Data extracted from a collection

*** Begin section ***

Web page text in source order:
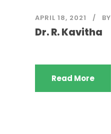
APRIL 18, 2021 BY
Dr. R. Kavitha
Read More
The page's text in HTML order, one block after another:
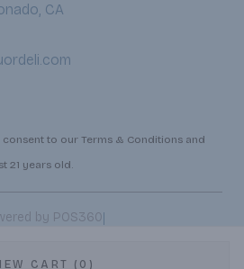
CART (0)
CA
to our Terms & Conditions and
21 years old.
by POS360|
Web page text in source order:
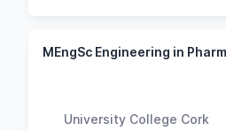
University College Cork
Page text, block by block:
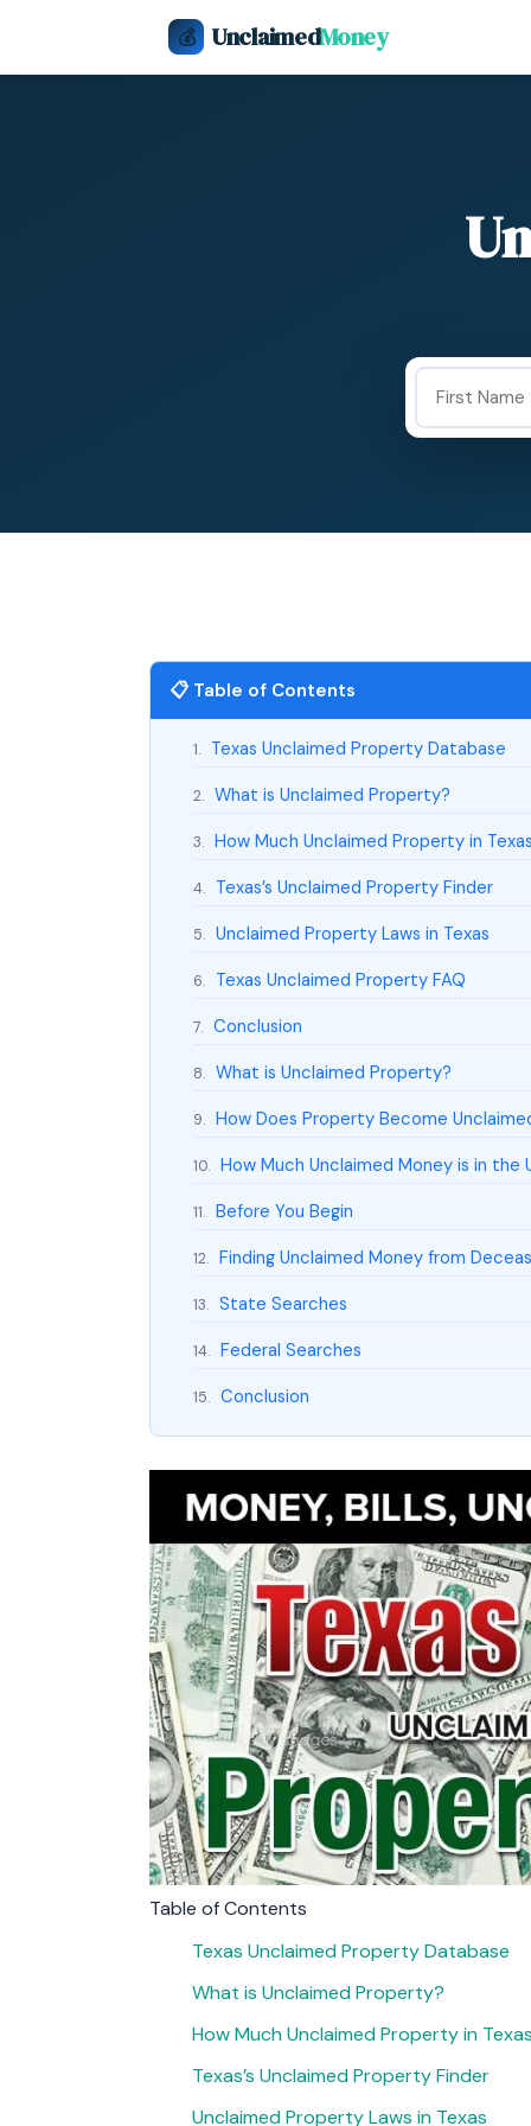
💰 UnclaimedMoney
📋 Table of Contents
1. Texas Unclaimed Property Database
2. What is Unclaimed Property?
3. How Much Unclaimed Property in
4. Texas’s Unclaimed Property Finder
5. Unclaimed Property Laws in Texas
6. Texas Unclaimed Property FAQ
7. Conclusion
8. What is Unclaimed Property?
9. How Does Property Become
10. How Much Unclaimed Money is in the
11. Before You Begin
12. Finding Unclaimed Money from
13. State Searches
14. Federal Searches
15. Conclusion
Table of Contents
Texas Unclaimed Property Database
What is Unclaimed Property?
How Much Unclaimed Property in
Texas’s Unclaimed Property Finder
Unclaimed Property Laws in Texas
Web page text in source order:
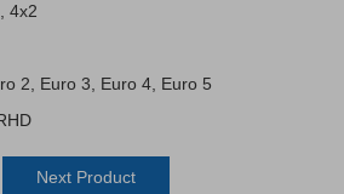
4x2
2, Euro 3, Euro 4, Euro 5
Next Product
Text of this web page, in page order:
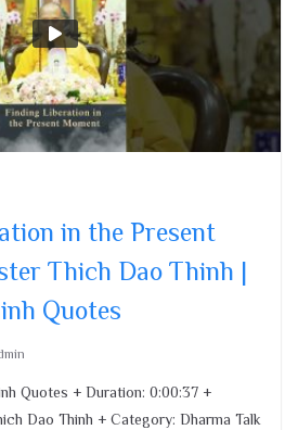
Letting Go Is a Gift to Yourself |
Master Thich Dao Thinh | Thich Dao
Thinh Quotes
November 26, 2025
Nurturing a Bodhi Mind | Master Thich
in the Present
Thich Dao Thinh |
Quotes
Quotes + Duration: 0:00:37 +
Dao Thinh + Category: Dharma Talk
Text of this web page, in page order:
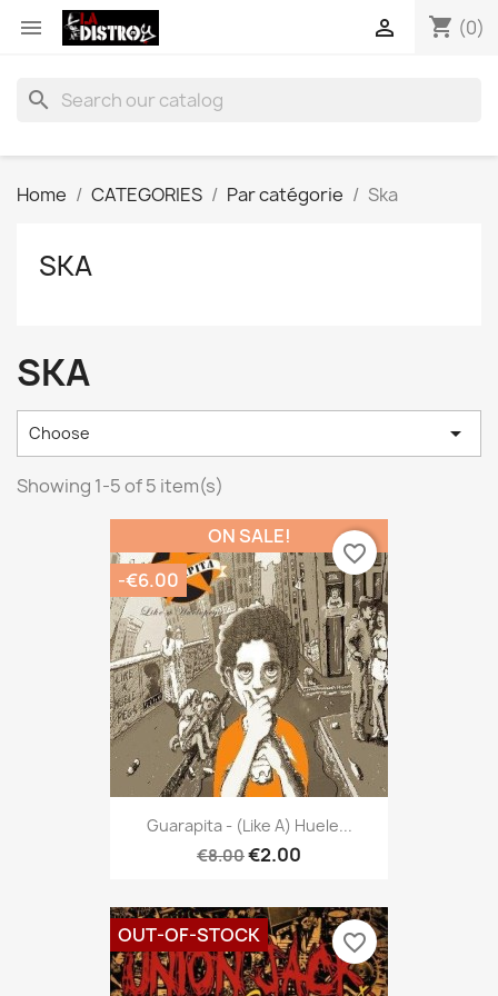
 shopping_cart (0)

search
Home CATEGORIES Par catégorie Ska
SKA
SKA
Choose 
Showing 1-5 of 5 item(s)
Guarapita - (like A) Huele...
€8.00€2.00
ON SALE!
-€6.00
favorite_border
OUT-OF-STOCK favorite_border
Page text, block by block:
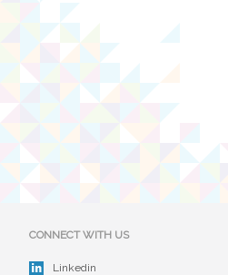
CONNECT WITH US
Linkedin
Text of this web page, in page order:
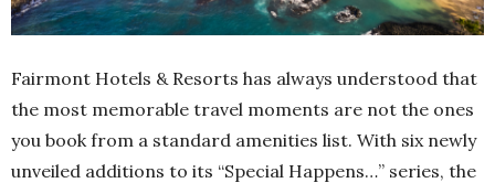
Fairmont Hotels & Resorts has always understood that
the most memorable travel moments are not the ones
you book from a standard amenities list. With six newly
unveiled additions to its “Special Happens…” series, the
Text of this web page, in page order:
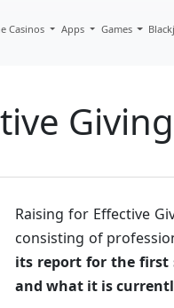
Casinos Apps Games
Raising for Effective
consisting of
its report for the first
and what it is
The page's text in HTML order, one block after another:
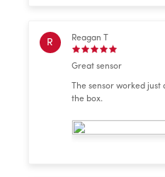
R Reagan T
Great sensor
The sensor worked
the box.
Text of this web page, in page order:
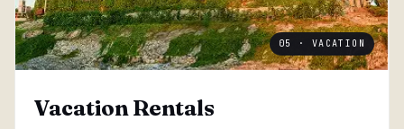
05 · VACATION
Vacation Rentals
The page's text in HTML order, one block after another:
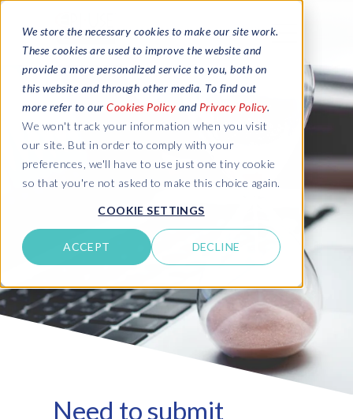
We store the necessary cookies to make our site work.
These cookies are used to improve the website and
provide a more personalized service to you, both on
this website and through other media. To find out
more refer to our Cookies Policy and Privacy Policy.
We won't track your information when you visit
our site. But in order to comply with your
preferences, we'll have to use just one tiny cookie
so that you're not asked to make this choice again.
COOKIE SETTINGS
ACCEPT DECLINE
Need to submit
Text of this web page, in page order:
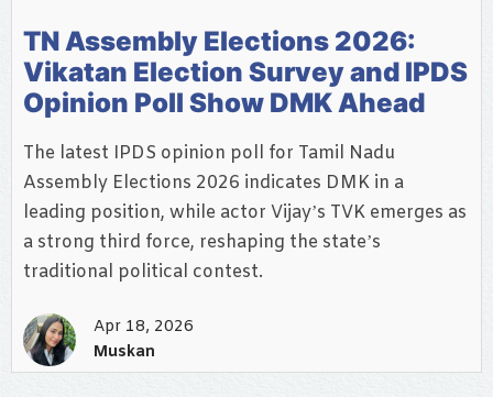
TN Assembly Elections 2026:
Vikatan Election Survey and IPDS
Opinion Poll Show DMK Ahead
The latest IPDS opinion poll for Tamil Nadu
Assembly Elections 2026 indicates DMK in a
leading position, while actor Vijay’s TVK emerges as
a strong third force, reshaping the state’s
traditional political contest.
Apr 18, 2026
Muskan
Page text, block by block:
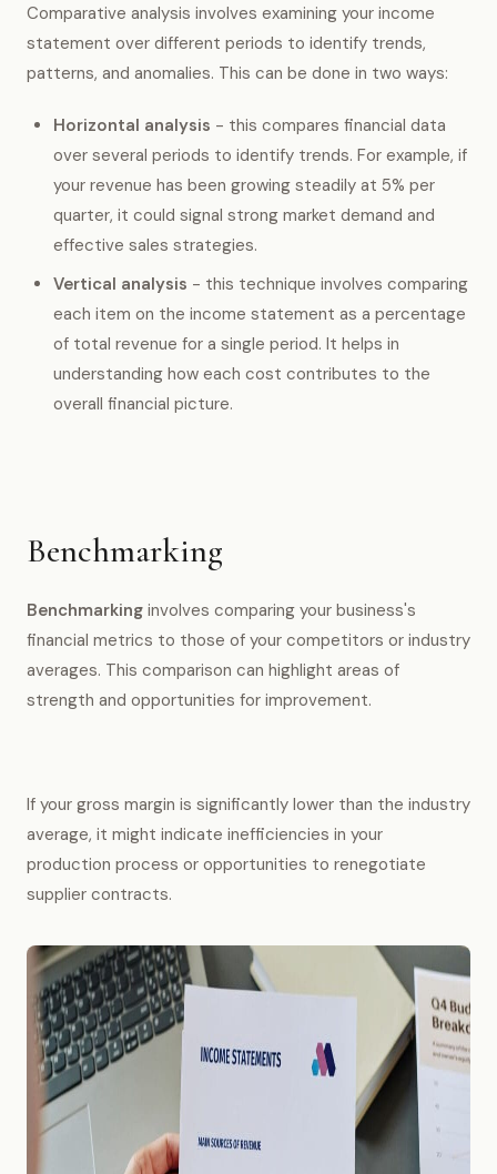
Comparative analysis involves examining your income
statement over different periods to identify trends,
patterns, and anomalies. This can be done in two ways:
Horizontal analysis - this compares financial data
over several periods to identify trends. For example, if
your revenue has been growing steadily at 5% per
quarter, it could signal strong market demand and
effective sales strategies.
Vertical analysis - this technique involves comparing
each item on the income statement as a percentage
of total revenue for a single period. It helps in
understanding how each cost contributes to the
overall financial picture.
Benchmarking
Benchmarking involves comparing your business's
financial metrics to those of your competitors or industry
averages. This comparison can highlight areas of
strength and opportunities for improvement.
If your gross margin is significantly lower than the industry
average, it might indicate inefficiencies in your
production process or opportunities to renegotiate
supplier contracts.
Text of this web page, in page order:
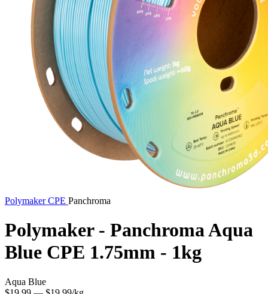
PolymakerCPE Panchroma
Polymaker - Panchroma Aqua
Blue CPE 1.75mm - 1kg
Aqua Blue
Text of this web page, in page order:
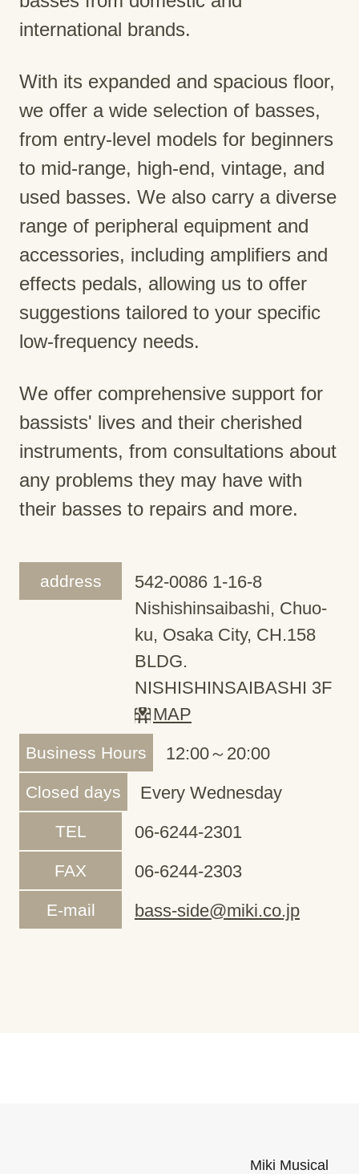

*** End section ***

### [TASK BRIEF]
All the lines above must be written out exactly, without a single picture.

### [RESULT FOR THIS EXERCISE]
Web page text in source order:
APRIL 18, 2021 BY
Dr. R. Kavitha
Read More
The page's text in HTML order, one block after another:
CART (0)
CA
to our Terms & Conditions and
21 years old.
by POS360|
Web page text in source order:
University College Cork
Page text, block by block:
💰 UnclaimedMoney
📋 Table of Contents
1. Texas Unclaimed Property Database
2. What is Unclaimed Property?
3. How Much Unclaimed Property in
4. Texas’s Unclaimed Property Finder
5. Unclaimed Property Laws in Texas
6. Texas Unclaimed Property FAQ
7. Conclusion
8. What is Unclaimed Property?
9. How Does Property Become
10. How Much Unclaimed Money is in the
11. Before You Begin
12. Finding Unclaimed Money from
13. State Searches
14. Federal Searches
15. Conclusion
Table of Contents
Texas Unclaimed Property Database
What is Unclaimed Property?
How Much Unclaimed Property in
Texas’s Unclaimed Property Finder
Unclaimed Property Laws in Texas
Web page text in source order:
4x2
2, Euro 3, Euro 4, Euro 5
Next Product
Text of this web page, in page order:
Letting Go Is a Gift to Yourself |
Master Thich Dao Thinh | Thich Dao
Thinh Quotes
November 26, 2025
Nurturing a Bodhi Mind | Master Thich
in the Present
Thich Dao Thinh |
Quotes
Quotes + Duration: 0:00:37 +
Dao Thinh + Category: Dharma Talk
Text of this web page, in page order:
 shopping_cart (0)

search
Home CATEGORIES Par catégorie Ska
SKA
SKA
Choose 
Showing 1-5 of 5 item(s)
Guarapita - (like A) Huele...
€8.00€2.00
ON SALE!
-€6.00
favorite_border
OUT-OF-STOCK favorite_border
Page text, block by block:
CONNECT WITH US
Linkedin
Text of this web page, in page order:
Fairmont Hotels & Resorts has always understood that
the most memorable travel moments are not the ones
you book from a standard amenities list. With six newly
unveiled additions to its “Special Happens…” series, the
Text of this web page, in page order:
Casinos Apps Games
Raising for Effective
consisting of
its report for the first
and what it is
The page's text in HTML order, one block after another:
R Reagan T
Great sensor
The sensor worked
the box.
Text of this web page, in page order:
05 · VACATION
Vacation Rentals
The page's text in HTML order, one block after another:
We store the necessary cookies to make our site work.
These cookies are used to improve the website and
provide a more personalized service to you, both on
this website and through other media. To find out
more refer to our Cookies Policy and Privacy Policy.
We won't track your information when you visit
our site. But in order to comply with your
preferences, we'll have to use just one tiny cookie
so that you're not asked to make this choice again.
COOKIE SETTINGS
ACCEPT DECLINE
Need to submit
Text of this web page, in page order:
TN Assembly Elections 2026:
Vikatan Election Survey and IPDS
Opinion Poll Show DMK Ahead
The latest IPDS opinion poll for Tamil Nadu
Assembly Elections 2026 indicates DMK in a
leading position, while actor Vijay’s TVK emerges as
a strong third force, reshaping the state’s
traditional political contest.
Apr 18, 2026
Muskan
Page text, block by block:
Comparative analysis involves examining your income
statement over different periods to identify trends,
patterns, and anomalies. This can be done in two ways:
Horizontal analysis - this compares financial data
over several periods to identify trends. For example, if
your revenue has been growing steadily at 5% per
quarter, it could signal strong market demand and
effective sales strategies.
Vertical analysis - this technique involves comparing
each item on the income statement as a percentage
of total revenue for a single period. It helps in
understanding how each cost contributes to the
overall financial picture.
Benchmarking
Benchmarking involves comparing your business's
financial metrics to those of your competitors or industry
averages. This comparison can highlight areas of
strength and opportunities for improvement.
If your gross margin is significantly lower than the industry
average, it might indicate inefficiencies in your
production process or opportunities to renegotiate
supplier contracts.
Text of this web page, in page order:
PolymakerCPE Panchroma
Polymaker - Panchroma Aqua
Blue CPE 1.75mm - 1kg
Aqua Blue
Text of this web page, in page order:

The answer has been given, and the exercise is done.